Peppermint oil has analgesic, local anesthetic and counter-irritant properties. It has been used in the preparation of topical muscle relaxants, and analgesics.
It is also being used in oral hygiene products and bad-breath remedies like mouthwash, toothpaste, mouth and tongue-spray, and more generally as a food flavor agent; e.g. in chewing-gum, candy.
It is also being used in oral hygiene products and bad-breath remedies like mouthwash, toothpaste, mouth and tongue-spray, and more generally as a food flavor agent; for instance, in chewing gums, candy, etc. (Medical disclaimer).
Peppermint should be washed thoroughly in the water in order to remove sand, and dirt and to rid off any residual pesticides. In order to keep the fragrance and aromatic flavor intact, mint is generally added just before preparing recipes.

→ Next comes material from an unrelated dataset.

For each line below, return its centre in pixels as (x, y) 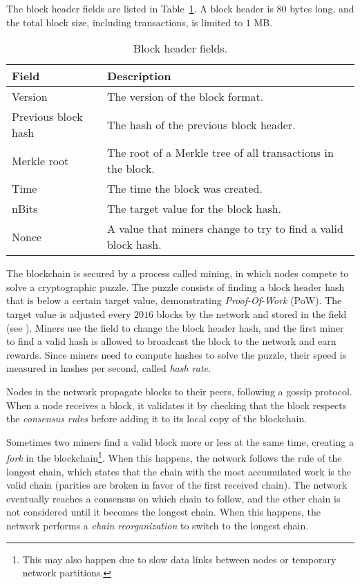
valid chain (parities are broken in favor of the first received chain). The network (177, 485)
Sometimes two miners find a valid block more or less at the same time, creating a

Mint leaves used extensively in the preparation of herbal tea, especially in the Middle-Eastern countries.
As a flavoring base in ice cream and other confectionery.
Mint has also been used in the preparation of chutney, soups, and sauces.
Freshly chopped mint leaves can be a great addition to green salad.
Individuals with gastro-esophageal reflex disease (GRD) are advised to limit peppermint use in their diet since the compounds in mint leaves may relaxes smooth muscles in the esophageal wall and sphincters by blocking calcium channels in them, which can aggravate their reflux condition. (Medical disclaimer).